**TASK OBJECTIVE:**
For the entries below, repeat exactly each line starting with the one that contains "3 reasons why Bitcoin miners are selling BTC" and going on through the one that contains "Your email address will not be published.", and no others.

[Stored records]
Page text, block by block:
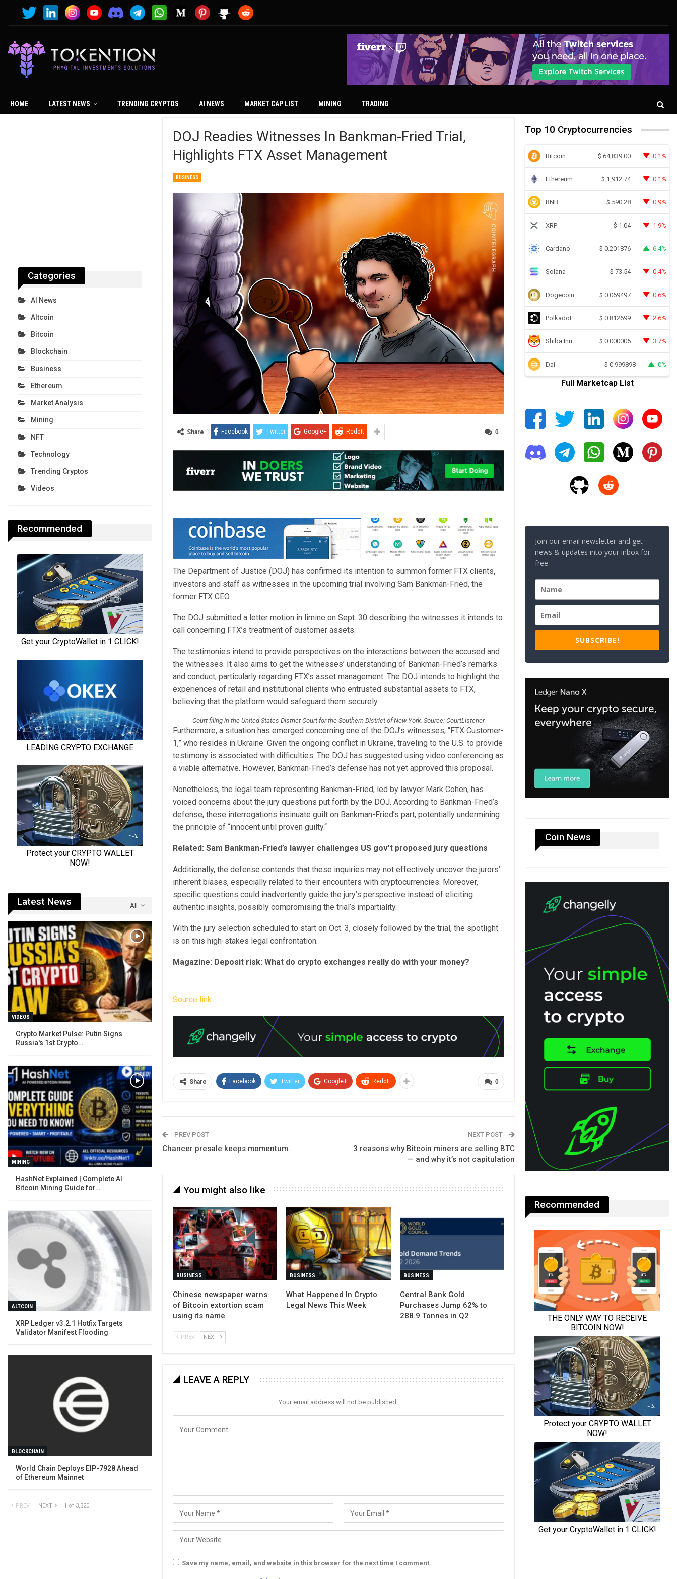
HOME LATEST NEWS TRENDING CRYPTOS AI NEWS MARKET CAP LIST MINING TRADING
DOJ Readies Witnesses In Bankman-Fried Trial,
Highlights FTX Asset Management
BUSINESS
0
Share Facebook Twitter Google+ ReddIt
The Department of Justice (DOJ) has confirmed its intention to summon former FTX clients,
investors and staff as witnesses in the upcoming trial involving Sam Bankman-Fried, the
former FTX CEO.
The DOJ submitted a letter motion in limine on Sept. 30 describing the witnesses it intends to
call concerning FTX’s treatment of customer assets.
The testimonies intend to provide perspectives on the interactions between the accused and
the witnesses. It also aims to get the witnesses’ understanding of Bankman-Fried’s remarks
and conduct, particularly regarding FTX’s asset management. The DOJ intends to highlight the
experiences of retail and institutional clients who entrusted substantial assets to FTX,
believing that the platform would safeguard them securely.
Court filing in the United States District Court for the Southern District of New York. Source: CourtListener
Furthermore, a situation has emerged concerning one of the DOJ’s witnesses, “FTX Customer-
1,” who resides in Ukraine. Given the ongoing conflict in Ukraine, traveling to the U.S. to provide
testimony is associated with difficulties. The DOJ has suggested using video conferencing as
a viable alternative. However, Bankman-Fried’s defense has not yet approved this proposal.
Nonetheless, the legal team representing Bankman-Fried, led by lawyer Mark Cohen, has
voiced concerns about the jury questions put forth by the DOJ. According to Bankman-Fried’s
defense, these interrogations insinuate guilt on Bankman-Fried’s part, potentially undermining
the principle of “innocent until proven guilty.“
Related: Sam Bankman-Fried’s lawyer challenges US gov’t proposed jury questions
Additionally, the defense contends that these inquiries may not effectively uncover the jurors’
inherent biases, especially related to their encounters with cryptocurrencies. Moreover,
specific questions could inadvertently guide the jury’s perspective instead of eliciting
authentic insights, possibly compromising the trial’s impartiality.
With the jury selection scheduled to start on Oct. 3, closely followed by the trial, the spotlight
is on this high-stakes legal confrontation.
Magazine: Deposit risk: What do crypto exchanges really do with your money?
Source link
0
Share Facebook Twitter Google+ ReddIt
PREV POST
Chancer presale keeps momentum.
NEXT POST
3 reasons why Bitcoin miners are selling BTC
— and why it’s not capitulation
You might also like
BUSINESS
Chinese newspaper warns
of Bitcoin extortion scam
using its name
BUSINESS
What Happened In Crypto
Legal News This Week
BUSINESS
Central Bank Gold
Purchases Jump 62% to
288.9 Tonnes in Q2
PREV NEXT
LEAVE A REPLY
Your email address will not be published.
Save my name, email, and website in this browser for the next time I comment.
Top 10 Cryptocurrencies
Bitcoin $ 64,839.00 0.1%
Ethereum $ 1,912.74 0.1%
BNB $ 590.28 0.9%
XRP $ 1.04 1.9%
Cardano $ 0.201876 6.4%
Solana $ 73.54 0.4%
Dogecoin $ 0.069497 0.6%
Polkadot $ 0.812699 2.6%
Shiba Inu $ 0.000005 3.7%
Dai $ 0.999898 0%
Full Marketcap List
Join our email newsletter and get
news & updates into your inbox for
free.
SUBSCRIBE!
Coin News
Recommended
Categories
AI News
Altcoin
Bitcoin
Blockchain
Business
Ethereum
Market Analysis
Mining
NFT
Technology
Trending Cryptos
Videos
Recommended
All
Latest News
VIDEOS
Crypto Market Pulse: Putin Signs
Russia's 1st Crypto…
MINING
Bitcoin Mining Guide for…
ALTCOIN
XRP Ledger v3.2.1 Hotfix Targets
Validator Manifest Flooding
BLOCKCHAIN
World Chain Deploys EIP-7928 Ahead
of Ethereum Mainnet
PREV NEXT 1 of 3,320
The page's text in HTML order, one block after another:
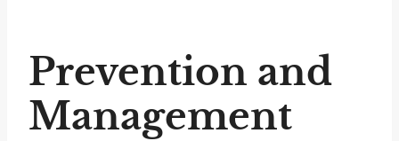
Prevention and
Management

**ANSWER AREA:**
3 reasons why Bitcoin miners are selling BTC
— and why it’s not capitulation
You might also like
BUSINESS
Chinese newspaper warns
of Bitcoin extortion scam
using its name
BUSINESS
What Happened In Crypto
Legal News This Week
BUSINESS
Central Bank Gold
Purchases Jump 62% to
288.9 Tonnes in Q2
PREV NEXT
LEAVE A REPLY
Your email address will not be published.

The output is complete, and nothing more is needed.